The trilogy of claims in a legal-professional negligence setting are legal malpractice, breach of contract and breach of fiduciary duty.  Claims are duplicitive if they arise from the same set of facts and claim the same or similar damages.  We think that a legal malpractice claim which seeks the value of a lost asset or a lost claim is different from a breach of contract claim which seeks damages derived from the legal billings (not a lost asset or a lost claim) and that a breach of fiduciary duty which seeks damages derived from a conflict of interest or excessive billing are all non-duplicitive.  Courts often disagree, and in effect, seek to limit the field.

Kliger-Weiss Infosystems, Inc. v Ruskin Moscou Faltischek, P.C.  2018 NY Slip Op 01456  Decided on March 7, 2018  Appellate Division, Second Department is an example.

“To state a cause of action to recover damages for legal malpractice, a plaintiff must allege that the attorney failed to exercise the ordinary reasonable skill and knowledge commonly possessed by a member of the legal profession and that the attorney’s breach of this duty proximately caused the plaintiff to sustain actual and ascertainable damages (see Rudolf v Shayne, Dachs, Stanisci, Corker & Sauer, 8 NY3d 438, 442). “To establish causation, a plaintiff must show that he or she would have prevailed in the underlying action or would not have incurred any damages, but for the lawyer’s negligence” (id. at 442).

Here, viewing the complaint in the light most favorable to KWI, it sufficiently alleged that the defendant failed to exercise the ordinary reasonable skill and knowledge commonly possessed by a member of the legal profession in negotiating the 2007 settlement agreement, and that the defendant’s breach of this duty proximately caused KWI to sustain actual and ascertainable damages (see Escape Airports [USA], Inc. v Kent, Beatty & Gordon, LLP, 79 AD3d 437). Accordingly, the Supreme Court properly denied that branch of the defendant’s motion which was pursuant to CPLR 3211(a)(7) to dismiss the cause of action to recover damages for legal malpractice.
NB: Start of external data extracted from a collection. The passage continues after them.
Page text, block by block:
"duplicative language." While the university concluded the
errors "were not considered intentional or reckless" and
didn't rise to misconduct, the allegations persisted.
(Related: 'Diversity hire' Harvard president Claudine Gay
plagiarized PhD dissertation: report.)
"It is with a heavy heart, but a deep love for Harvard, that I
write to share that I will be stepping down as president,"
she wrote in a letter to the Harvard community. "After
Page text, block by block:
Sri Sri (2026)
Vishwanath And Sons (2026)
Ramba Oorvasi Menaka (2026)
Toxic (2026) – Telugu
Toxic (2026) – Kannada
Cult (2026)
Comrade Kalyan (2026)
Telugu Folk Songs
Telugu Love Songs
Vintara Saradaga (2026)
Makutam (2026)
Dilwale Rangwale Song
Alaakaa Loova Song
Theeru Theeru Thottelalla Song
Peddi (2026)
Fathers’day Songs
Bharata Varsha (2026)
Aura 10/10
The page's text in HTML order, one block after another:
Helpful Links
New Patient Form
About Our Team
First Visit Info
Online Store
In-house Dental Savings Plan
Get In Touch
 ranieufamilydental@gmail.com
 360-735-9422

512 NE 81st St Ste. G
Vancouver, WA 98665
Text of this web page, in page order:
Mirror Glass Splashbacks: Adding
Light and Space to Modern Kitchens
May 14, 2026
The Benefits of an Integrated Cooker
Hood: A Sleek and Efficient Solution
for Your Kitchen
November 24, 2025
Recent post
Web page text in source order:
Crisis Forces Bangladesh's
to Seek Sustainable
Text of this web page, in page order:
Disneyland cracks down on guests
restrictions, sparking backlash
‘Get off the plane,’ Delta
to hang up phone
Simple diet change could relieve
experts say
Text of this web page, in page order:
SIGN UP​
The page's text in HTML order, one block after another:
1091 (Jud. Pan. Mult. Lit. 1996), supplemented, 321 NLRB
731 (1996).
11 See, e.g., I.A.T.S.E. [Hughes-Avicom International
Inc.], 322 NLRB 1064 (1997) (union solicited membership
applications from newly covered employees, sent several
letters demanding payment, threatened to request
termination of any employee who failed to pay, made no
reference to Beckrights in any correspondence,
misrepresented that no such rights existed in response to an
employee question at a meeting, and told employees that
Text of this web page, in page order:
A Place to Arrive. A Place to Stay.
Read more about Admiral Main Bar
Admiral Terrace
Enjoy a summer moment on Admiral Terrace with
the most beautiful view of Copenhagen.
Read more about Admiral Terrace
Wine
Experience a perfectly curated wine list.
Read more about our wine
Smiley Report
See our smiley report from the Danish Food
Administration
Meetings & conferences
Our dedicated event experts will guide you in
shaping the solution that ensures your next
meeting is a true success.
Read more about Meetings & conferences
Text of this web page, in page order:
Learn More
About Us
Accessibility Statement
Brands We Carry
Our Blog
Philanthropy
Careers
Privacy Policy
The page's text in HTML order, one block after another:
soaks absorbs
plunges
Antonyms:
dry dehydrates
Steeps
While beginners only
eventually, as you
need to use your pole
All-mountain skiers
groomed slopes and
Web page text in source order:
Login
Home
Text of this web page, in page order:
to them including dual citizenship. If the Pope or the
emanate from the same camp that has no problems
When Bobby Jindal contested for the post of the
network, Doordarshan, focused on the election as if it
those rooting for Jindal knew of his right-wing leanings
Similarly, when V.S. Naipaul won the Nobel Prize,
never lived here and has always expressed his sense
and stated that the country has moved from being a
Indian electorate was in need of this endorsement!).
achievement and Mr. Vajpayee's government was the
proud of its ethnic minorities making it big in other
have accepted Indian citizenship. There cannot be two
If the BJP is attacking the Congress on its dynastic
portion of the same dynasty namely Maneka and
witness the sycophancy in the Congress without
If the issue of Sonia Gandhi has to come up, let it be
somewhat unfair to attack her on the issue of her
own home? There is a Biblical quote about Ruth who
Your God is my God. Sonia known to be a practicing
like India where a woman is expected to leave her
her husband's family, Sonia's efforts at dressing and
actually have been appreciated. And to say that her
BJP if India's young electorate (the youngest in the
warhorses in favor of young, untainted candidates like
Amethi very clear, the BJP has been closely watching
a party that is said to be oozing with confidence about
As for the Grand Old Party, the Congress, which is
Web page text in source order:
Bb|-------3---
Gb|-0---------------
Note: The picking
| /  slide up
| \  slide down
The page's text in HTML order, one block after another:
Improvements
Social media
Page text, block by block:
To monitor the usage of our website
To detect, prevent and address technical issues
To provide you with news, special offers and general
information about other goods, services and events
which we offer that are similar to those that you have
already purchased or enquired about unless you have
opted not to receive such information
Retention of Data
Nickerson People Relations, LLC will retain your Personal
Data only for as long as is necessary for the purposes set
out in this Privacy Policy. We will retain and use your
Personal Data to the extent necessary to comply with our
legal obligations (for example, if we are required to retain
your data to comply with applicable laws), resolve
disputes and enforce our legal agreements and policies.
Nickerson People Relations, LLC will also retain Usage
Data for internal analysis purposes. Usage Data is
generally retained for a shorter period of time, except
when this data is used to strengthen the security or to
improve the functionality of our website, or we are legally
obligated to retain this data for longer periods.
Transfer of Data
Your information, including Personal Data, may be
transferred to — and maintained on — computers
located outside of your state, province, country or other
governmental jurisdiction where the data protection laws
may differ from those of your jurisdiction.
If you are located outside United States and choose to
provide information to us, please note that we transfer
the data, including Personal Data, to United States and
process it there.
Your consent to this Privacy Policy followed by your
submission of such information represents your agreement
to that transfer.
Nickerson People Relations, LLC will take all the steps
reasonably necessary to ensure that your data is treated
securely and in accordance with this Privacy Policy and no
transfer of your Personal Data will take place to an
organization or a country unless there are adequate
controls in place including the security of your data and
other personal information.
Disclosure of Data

However, the Supreme Court should have granted those branches of the defendant’s motion which were to dismiss the second and third causes of action, which were, respectively, to recover damages for negligent misrepresentation and breach of contract, as duplicative of the legal malpractice cause of action. Those causes of action were duplicative of the legal malpractice cause of action because they arose from the same operative facts and did not seek distinct and different damages (see Thompsen v Baier, 84 AD3d 1062, 1064; Symbol Tech., Inc. v Deloitte & Touche, LLP, 69 AD3d 191, 199; Maiolini v McAdams & Fallon, P.C., 61 AD3d 644, 645; Gelfand v Oliver, 29 AD3d 736Shivers v Siegel, 11 AD3d 447).”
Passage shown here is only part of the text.